I hung up the phone feeling like my body was vibrating. Does she want to pay for my flight to New York? Can I even let her do that? *Should* I even let her do that.

I replayed the conversation over and over again in my head, trying to make sense of it. She sounded assertive, even more so than in the bar. I couldn’t decide if I was comfortable with it. Then the thought occurred to me that maybe the feelings I had when I spoke with her; the rush, the breathlessness and the wanting, were because I wasn’t comfortable.

That evening I found myself sending her a photocopy of my passport. I watched the email sit in my outbox and wondered what the fuck I was doing. Giving a stranger a copy of my identity. Agreeing to let her pay hundreds of dollars to meet her…Where? And for how long? And for what purpose?

If only I knew then what else would be hers soon, a photocopy of a passport would seem so trivial in the big picture.

Sure enough, within the hour I had a ticket waiting in my inbox.

For the next few days I was almost absent from my family, too caught up in Clarissa and the questions she seemed to endlessly plant in me. Why me? What did I do that was so special in that bar? Was this some kind of joke? I wondered if I’d get an answer at the dinner. I wondered if I’d ever get an answer.

* * * *

It wasn’t until I was on my flight and in the air that the thought occurred to me: If I land at 7:30, how will I make it to a dinner reservation downtown at 8? I chewed on that thought as I weaved my way off the jetway and though the terminal. I opened Uber on my phone, ready to press order on a ride I could hardly afford when I spotted a man in a suit holding a sign with my last name on it.

I reflected on the last week or so on the short ride to Manhattan. Nothing felt like it was happening on normal terms. Everything felt so outside of my control and outside of what I knew and was comfortable with.

I decided I needed to prepare myself. After all, both of my interactions with Clarissa so far had left me knocked off my feet and speechless. The car began to slow down as we approached the tollbooth for the tunnel.

“Sir I uh…” the driver began, “…the lady told me to give you this when we got here.” He held a box up over his white shoulder. It was wrapped in metallic grey and had black ribbon wrapped around it.
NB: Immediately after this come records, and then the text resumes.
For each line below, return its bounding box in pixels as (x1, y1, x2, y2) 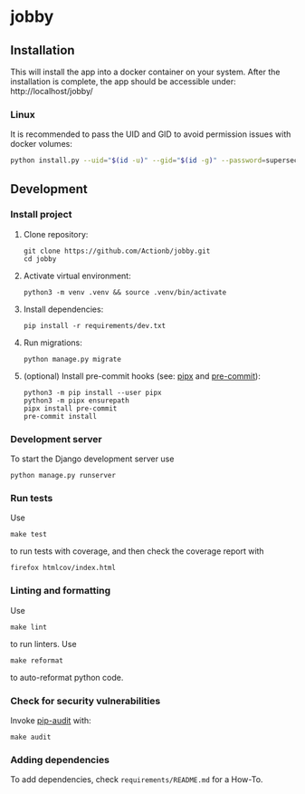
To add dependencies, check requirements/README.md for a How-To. (10, 774, 263, 785)
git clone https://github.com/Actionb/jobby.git (23, 247, 211, 256)
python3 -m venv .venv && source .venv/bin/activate (23, 287, 227, 296)
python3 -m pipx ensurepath (23, 396, 129, 405)
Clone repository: (23, 228, 89, 239)
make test (10, 530, 48, 539)
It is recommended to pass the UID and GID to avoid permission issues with (10, 129, 291, 140)
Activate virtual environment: (23, 270, 131, 281)
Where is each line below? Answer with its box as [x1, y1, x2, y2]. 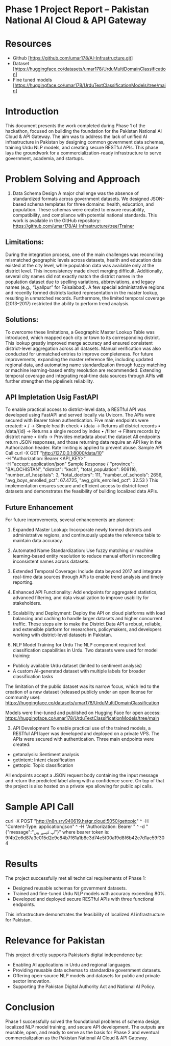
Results [5, 858, 38, 870]
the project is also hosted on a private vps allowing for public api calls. [5, 783, 153, 790]
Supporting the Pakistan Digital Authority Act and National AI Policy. [12, 983, 156, 990]
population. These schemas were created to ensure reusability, [12, 207, 145, 212]
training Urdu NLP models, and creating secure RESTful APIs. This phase [5, 145, 159, 151]
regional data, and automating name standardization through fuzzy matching [5, 362, 166, 368]
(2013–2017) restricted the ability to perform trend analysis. [5, 300, 130, 306]
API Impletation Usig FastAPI [5, 393, 99, 402]
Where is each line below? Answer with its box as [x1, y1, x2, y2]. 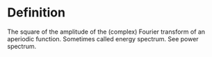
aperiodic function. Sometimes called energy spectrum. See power [7, 34, 199, 43]
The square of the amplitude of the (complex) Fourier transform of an [7, 27, 206, 36]
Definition [7, 5, 66, 21]
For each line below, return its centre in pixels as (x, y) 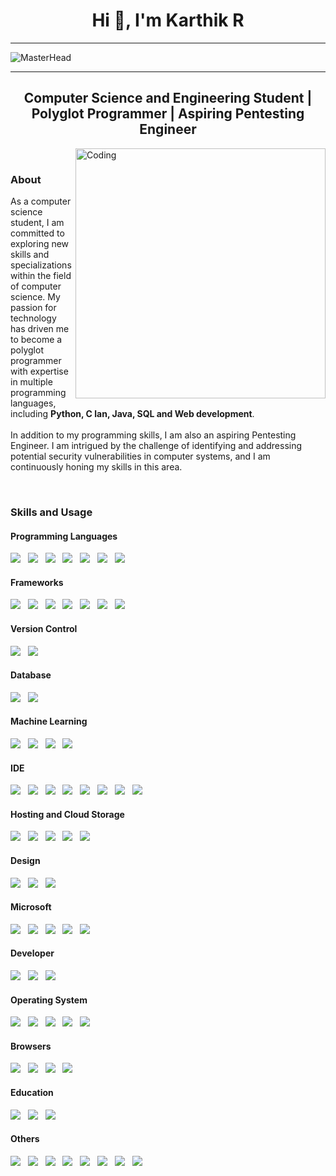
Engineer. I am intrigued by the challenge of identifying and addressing (156, 446)
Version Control (44, 628)
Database (31, 675)
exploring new (40, 244)
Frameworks (37, 582)
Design (25, 860)
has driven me (40, 329)
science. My (35, 297)
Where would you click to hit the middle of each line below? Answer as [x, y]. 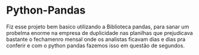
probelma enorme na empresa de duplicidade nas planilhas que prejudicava [99, 33]
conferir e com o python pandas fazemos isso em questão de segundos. [96, 46]
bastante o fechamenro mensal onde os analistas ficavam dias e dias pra [96, 39]
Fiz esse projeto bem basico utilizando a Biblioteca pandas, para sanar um [98, 27]
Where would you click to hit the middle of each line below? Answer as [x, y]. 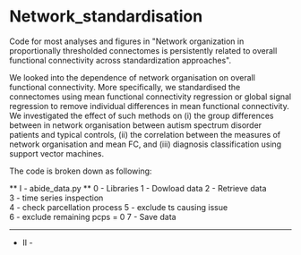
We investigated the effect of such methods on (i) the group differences [142, 115]
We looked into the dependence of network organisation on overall [132, 77]
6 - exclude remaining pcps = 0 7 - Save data [93, 217]
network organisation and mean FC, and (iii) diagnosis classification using [146, 144]
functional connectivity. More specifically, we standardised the [125, 87]
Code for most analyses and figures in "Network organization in [127, 41]
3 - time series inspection [56, 198]
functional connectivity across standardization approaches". [120, 60]
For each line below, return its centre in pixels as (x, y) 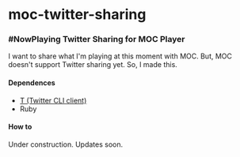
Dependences (32, 83)
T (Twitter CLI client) (53, 100)
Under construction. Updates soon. (66, 144)
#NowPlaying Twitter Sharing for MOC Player (97, 39)
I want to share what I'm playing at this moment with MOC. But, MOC (120, 56)
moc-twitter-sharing (77, 15)
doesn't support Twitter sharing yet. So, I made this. (93, 65)
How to (20, 127)
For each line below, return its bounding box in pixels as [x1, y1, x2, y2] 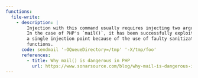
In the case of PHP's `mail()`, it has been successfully [27, 30, 173, 36]
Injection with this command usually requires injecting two [27, 25, 181, 31]
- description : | [16, 19, 59, 25]
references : [21, 52, 51, 58]
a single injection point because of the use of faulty [27, 36, 167, 42]
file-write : [11, 14, 41, 20]
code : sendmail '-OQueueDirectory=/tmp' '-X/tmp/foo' [21, 47, 157, 53]
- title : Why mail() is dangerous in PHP [27, 57, 131, 63]
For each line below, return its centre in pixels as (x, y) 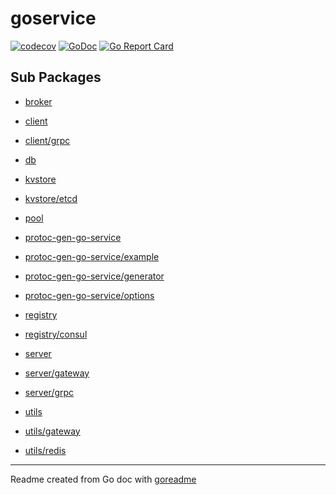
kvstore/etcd (51, 198)
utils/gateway (52, 431)
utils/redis (45, 450)
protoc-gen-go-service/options (89, 295)
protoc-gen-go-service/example (92, 256)
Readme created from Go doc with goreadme (103, 479)
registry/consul (56, 334)
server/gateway (57, 373)
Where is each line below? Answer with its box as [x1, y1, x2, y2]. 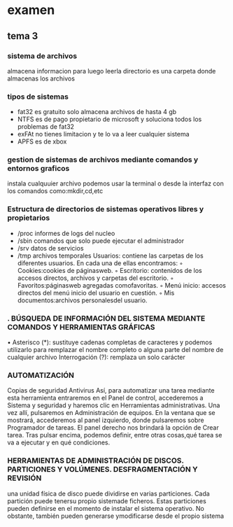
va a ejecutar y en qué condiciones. [7, 438, 111, 447]
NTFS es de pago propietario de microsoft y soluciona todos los [17, 115, 202, 124]
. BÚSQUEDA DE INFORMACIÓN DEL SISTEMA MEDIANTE [7, 314, 206, 323]
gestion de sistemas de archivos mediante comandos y [7, 155, 199, 164]
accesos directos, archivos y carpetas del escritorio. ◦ [17, 274, 174, 282]
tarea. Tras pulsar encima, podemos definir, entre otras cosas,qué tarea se [7, 431, 223, 440]
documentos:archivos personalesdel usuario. [17, 296, 148, 304]
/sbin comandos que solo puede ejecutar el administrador [17, 237, 184, 245]
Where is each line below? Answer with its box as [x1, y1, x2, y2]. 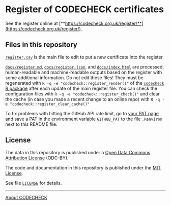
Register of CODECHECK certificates [5, 4, 164, 15]
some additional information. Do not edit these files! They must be [5, 75, 144, 81]
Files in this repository [5, 41, 77, 49]
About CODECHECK [5, 194, 47, 200]
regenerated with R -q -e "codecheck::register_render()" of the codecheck [5, 80, 164, 86]
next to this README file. [5, 121, 58, 127]
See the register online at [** [5, 20, 65, 26]
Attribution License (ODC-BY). [5, 155, 69, 161]
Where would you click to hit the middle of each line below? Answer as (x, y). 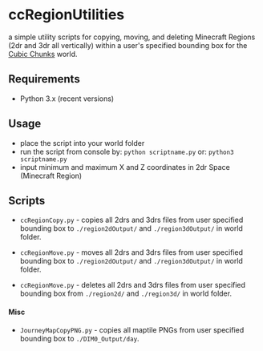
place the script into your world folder (82, 143)
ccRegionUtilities (67, 15)
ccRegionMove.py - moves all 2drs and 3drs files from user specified (131, 252)
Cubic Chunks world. (43, 54)
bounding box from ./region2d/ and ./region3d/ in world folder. (126, 293)
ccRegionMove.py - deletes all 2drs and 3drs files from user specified (133, 285)
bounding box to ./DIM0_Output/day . (79, 338)
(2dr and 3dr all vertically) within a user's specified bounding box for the (128, 45)
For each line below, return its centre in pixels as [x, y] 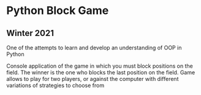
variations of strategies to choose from [55, 85]
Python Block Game [58, 11]
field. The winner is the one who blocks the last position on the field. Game [101, 72]
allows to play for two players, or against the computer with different [93, 79]
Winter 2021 [30, 33]
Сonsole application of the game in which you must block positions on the [100, 66]
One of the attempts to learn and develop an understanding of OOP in [94, 47]
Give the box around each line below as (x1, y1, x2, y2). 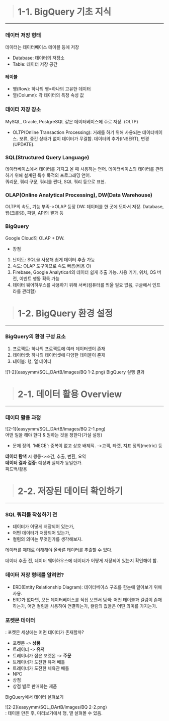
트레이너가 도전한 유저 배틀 (12, 659, 65, 665)
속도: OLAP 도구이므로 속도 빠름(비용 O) (12, 263, 92, 269)
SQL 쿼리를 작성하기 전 (5, 511, 57, 518)
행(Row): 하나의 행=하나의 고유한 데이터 (12, 86, 91, 92)
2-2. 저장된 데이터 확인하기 (17, 486, 123, 497)
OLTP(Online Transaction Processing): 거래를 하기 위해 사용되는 (12, 129, 141, 135)
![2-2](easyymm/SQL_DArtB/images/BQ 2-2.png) (5, 704, 107, 710)
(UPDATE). (12, 141, 35, 147)
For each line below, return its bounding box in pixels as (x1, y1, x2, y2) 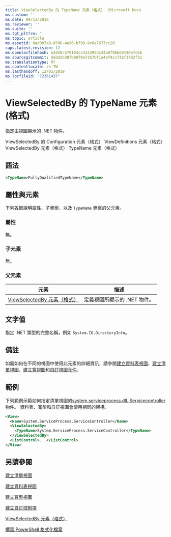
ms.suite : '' (5, 26, 33, 32)
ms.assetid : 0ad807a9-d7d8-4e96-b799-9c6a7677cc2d (5, 41, 115, 46)
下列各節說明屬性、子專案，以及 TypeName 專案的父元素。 (5, 205, 125, 211)
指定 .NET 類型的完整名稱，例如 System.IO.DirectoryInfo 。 (5, 329, 130, 336)
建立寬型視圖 (5, 494, 32, 500)
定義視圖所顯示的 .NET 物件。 (83, 296, 154, 303)
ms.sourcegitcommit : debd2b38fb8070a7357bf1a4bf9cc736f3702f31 (5, 54, 142, 60)
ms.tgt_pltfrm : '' (5, 31, 44, 36)
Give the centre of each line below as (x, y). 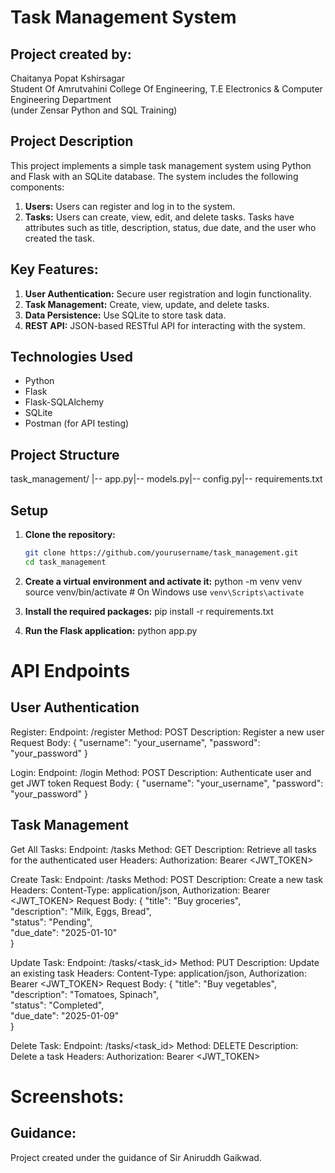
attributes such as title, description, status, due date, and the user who (170, 227)
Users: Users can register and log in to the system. (130, 206)
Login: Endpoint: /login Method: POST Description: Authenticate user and (161, 772)
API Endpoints (70, 671)
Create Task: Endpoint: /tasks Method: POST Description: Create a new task (166, 879)
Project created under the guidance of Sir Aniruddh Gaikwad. (136, 1157)
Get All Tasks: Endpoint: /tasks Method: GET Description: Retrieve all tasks (163, 849)
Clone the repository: (70, 535)

Each new development still came as surprise, however, the idea that nearly everything was to be a surprise was…not surprising.

“Oh, thanks,” I said as I took the package from him.

I must have sounded caught off guard because the driver chuckled awkwardly, “yeah heh-heh strange, I know, but I figured it’s like a birthday present. Is it?”

“No, it’s for…well, to be honest, I’m not sure what it’s for.”

As the driver paid the toll and began a nightmarish merging of 6 lanes into 2, I picked at the bow and tugged on the ends. The ribbon was wide and thick and wrapped very tightly around the box. The bow itself was knotted intricately and any attempt to pull it loose failed.